"From the terrible depths of a natural disaster came an unexpected example of human bravery. On March 11, a magnitude 9 earthquake struck Japan, triggering a tsunami that cut a massive swath of destruction through farmlands, erased entire towns in its path, and mowed down thousands of human lives. It may be months, even years before the world knows exactly how many lives have been lost and how much damage has been caused—we just know the figures will be mind-boggling when they come.
And things could still grow worse. After the savagery wrought by the earthquake and the resulting tsunami came the unthinkable news that a nuclear power plant, the Fukushima Daiichi Nuclear Power Station, located some 200 kilometers from Tokyo, had been crippled by catastrophic failures in its safety features and had been rocked by fires and explosions after its cooling system broke down, and was on the verge of a meltdown.
As a result, the Japanese government evacuated thousands of people from the surrounding area even as plant operator Tokyo Electric similarly evacuated some 700 workers from the stricken power plant. The world looked on in rising apprehension as the plant teetered on the edge of nuclear disaster. But somehow, someway, efforts to contain the disaster continue—at an extraordinary cost. A small group of workers, numbering anything from 50 to 180, remains onsite. There are no names or faces available, but they have been branded “The Fukushima 50” by the media, and the world is only just learning of their amazing sacrifice.
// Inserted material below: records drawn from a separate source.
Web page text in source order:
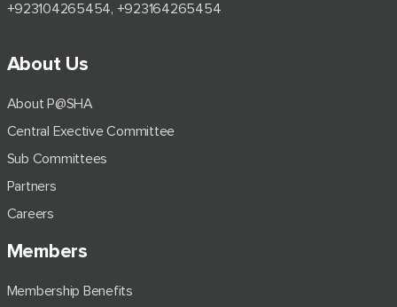
+92⁠3104265454, +923164265454
About Us
About P@SHA
Central Exective Committee
Sub Committees
Partners
Careers
Members
Membership Benefits
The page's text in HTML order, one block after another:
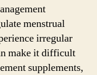
menstrual
irregular
make it difficult
supplements,
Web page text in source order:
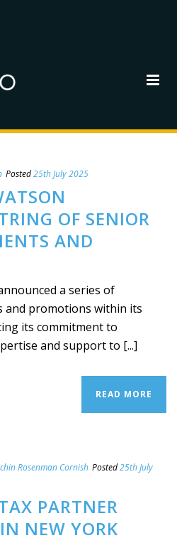
Posted25th July 2025
OF SENIOR
AND
a series of
and promotions within its
its commitment to
and support to [...]
READ MORE
Rosenman Cornish Posted25th July
PARTNER
NEW YORK
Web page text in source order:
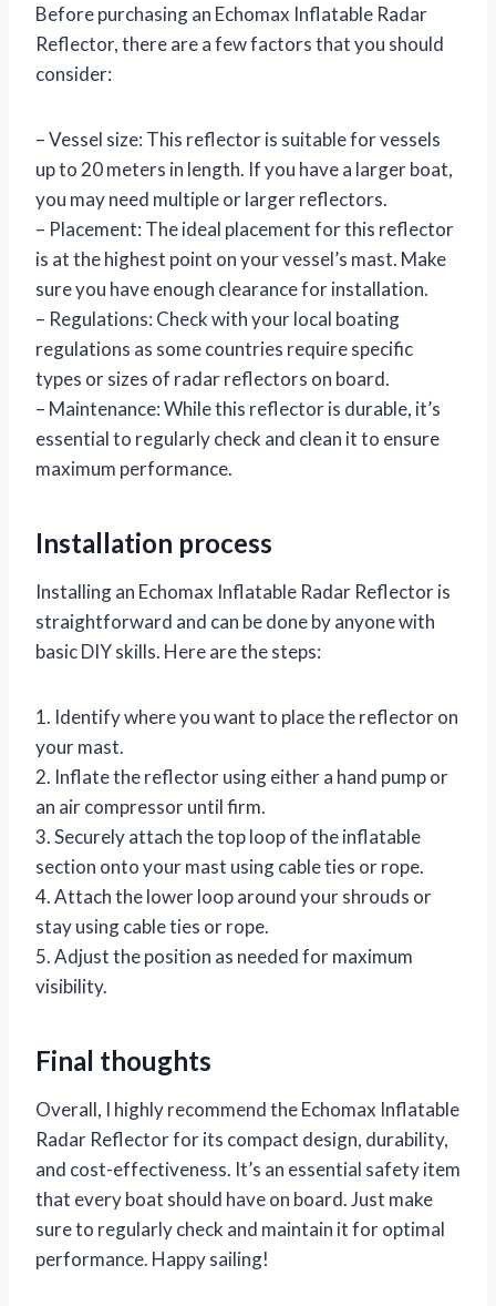
Before purchasing an Echomax Inflatable Radar
Reflector, there are a few factors that you should
consider:
– Vessel size: This reflector is suitable for vessels
up to 20 meters in length. If you have a larger boat,
you may need multiple or larger reflectors.
– Placement: The ideal placement for this reflector
is at the highest point on your vessel’s mast. Make
sure you have enough clearance for installation.
– Regulations: Check with your local boating
regulations as some countries require specific
types or sizes of radar reflectors on board.
– Maintenance: While this reflector is durable, it’s
essential to regularly check and clean it to ensure
maximum performance.
Installation process
Installing an Echomax Inflatable Radar Reflector is
straightforward and can be done by anyone with
basic DIY skills. Here are the steps:
1. Identify where you want to place the reflector on
your mast.
2. Inflate the reflector using either a hand pump or
an air compressor until firm.
3. Securely attach the top loop of the inflatable
section onto your mast using cable ties or rope.
4. Attach the lower loop around your shrouds or
stay using cable ties or rope.
5. Adjust the position as needed for maximum
visibility.
Final thoughts
Overall, I highly recommend the Echomax Inflatable
Radar Reflector for its compact design, durability,
and cost-effectiveness. It’s an essential safety item
that every boat should have on board. Just make
sure to regularly check and maintain it for optimal
performance. Happy sailing!
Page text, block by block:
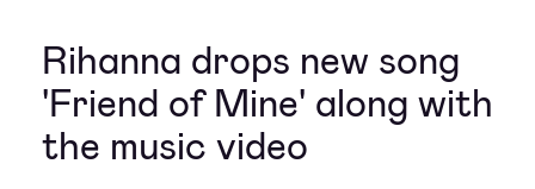
Rihanna drops new song
'Friend of Mine' along with
the music video
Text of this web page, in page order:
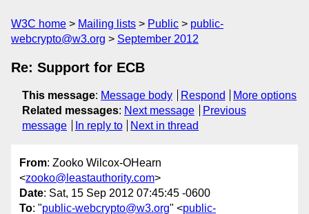
W3C home Mailing lists Public
public-
webcrypto@w3.org
September 2012
Re: Support for ECB
This message: Message body Respond
More options
Related messages: Next message
Previous
message
In reply to Next in thread
From: Zooko Wilcox-OHearn
<zooko@leastauthority.com>
Date: Sat, 15 Sep 2012 07:45:45 -0600
To: "public-webcrypto@w3.org" <public-
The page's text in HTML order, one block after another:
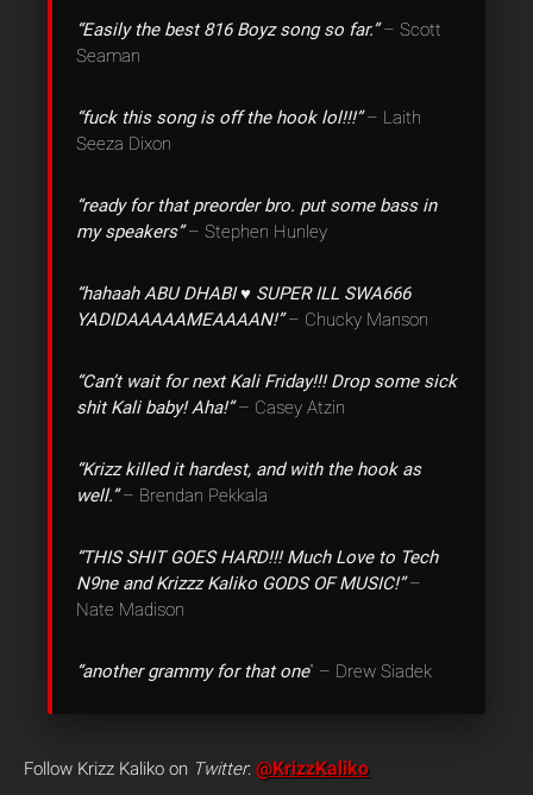
“Easily the best 816 Boyz song so far.”– Scott
Seaman
“fuck this song is off the hook lol!!!”– Laith
Seeza Dixon
“ready for that preorder bro. put some bass in
my speakers”– Stephen Hunley
“hahaah ABU DHABI ♥ SUPER ILL SWA666
YADIDAAAAAMEAAAAN!”– Chucky Manson
“Can’t wait for next Kali Friday!!! Drop some sick
shit Kali baby! Aha!”– Casey Atzin
“Krizz killed it hardest, and with the hook as
well.”– Brendan Pekkala
“THIS SHIT GOES HARD!!! Much Love to Tech
N9ne and Krizzz Kaliko GODS OF MUSIC!”–
Nate Madison
“another grammy for that one” – Drew Siadek
Follow Krizz Kaliko on Twitter: @KrizzKaliko
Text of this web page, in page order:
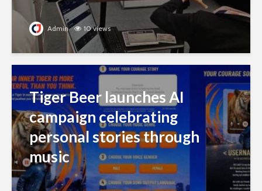
Admin 10 views
Tiger Beer launches AI
campaign celebrating
personal stories through
music
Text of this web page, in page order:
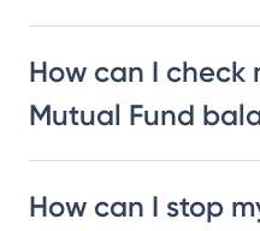
How can I
Mutual Fund
How can I stop
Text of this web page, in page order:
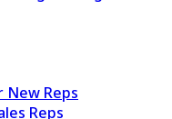
New Reps
Reps
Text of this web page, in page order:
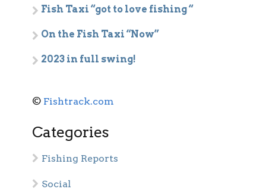
Fish Taxi “got to love fishing “
On the Fish Taxi “Now”
2023 in full swing!
© Fishtrack.com
Categories
Fishing Reports
Social
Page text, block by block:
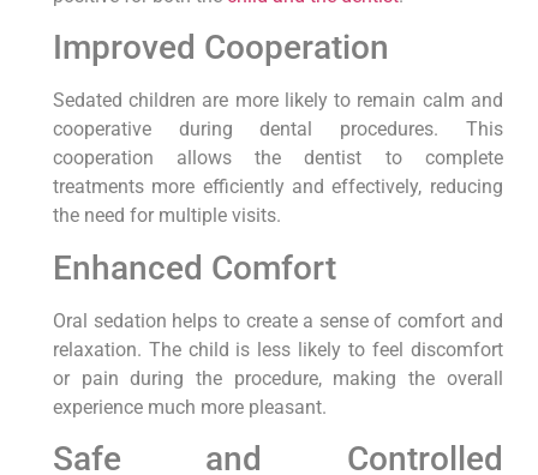
Improved Cooperation
Sedated children are more likely to remain calm and
cooperative during dental procedures. This
cooperation allows the dentist to complete
treatments more efficiently and effectively, reducing
the need for multiple visits.
Enhanced Comfort
Oral sedation helps to create a sense of comfort and
relaxation. The child is less likely to feel discomfort
or pain during the procedure, making the overall
experience much more pleasant.
Safe and Controlled
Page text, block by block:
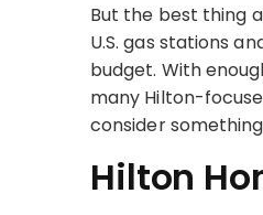
But the best thing
U.S. gas stations
budget. With
many Hilton-
consider
Hilton

Composed of engineers and technicians, the Fukushima 50 are the frontliners in the struggle to keep the radiation leak from the nuclear power plant from becoming a deadly threat to its surrounding areas and other parts of the world, even as the radiation levels around them have risen to frightening levels. Notably, a number of them had elected to stay as volunteers. Some reports have identified one of them as a man who is set to retire in six months. A good number of them have been at the plant for over a week now and continue to stay there despite some of their comrades reportedly having been burned in fires or gone missing.
Due to the escalating radiation levels, the Fukushima 50 take turns in their version of hell. Equipped with respirators, jump suits and a flashlight as their only light source, the workers can only spend a few minutes in the most heavily irradiated parts of the plant, thus rotating the risk among themselves. Yet more is being asked from them. In order to keep them working at the plant within the bounds of law, the Japanese government raised the amount of radioactivity a Japanese worker may be exposed to—from 100 millisieverts to 250 millisieverts. The limit cannot be raised any higher. “It would be unthinkable to raise it further than that, considering the health of the workers,” Japan’s Health Minister Yoko Komiyama told reporters.
As the drama in Fukushima unfolds, people around the world watch with fear, muttering the name of Chernobyl, the nuclear plant in the Ukraine that in 1986 became the worst nuclear plant accident of all time, killing thousands and rendering its immediate surroundings a radioactive wasteland. Fukushima Daiichi, they fear, might follow Chernobyl’s fate.
It might be years before we really get to know what happened within Fukushima Daiichi’s pitch-black corridors. But we already know the debt the world owes the Fukushima 50. It’s a vital, admirable part of Japanese character, some have said, this willingness to do what is necessary despite the danger, this stoic sacrifice for the greater good.
It is more than that. To stay when others have left, to step into the fire even as the flames burn white-hot, to stand strong amid the uncertainty of both nature and nuclear failure—all this takes more than just character.
The Fukushima 50 are on a mission from which, they know only fully well, they may not be able to return whole, if at all alive. And the world may never be able to truly honor their self-sacrifice."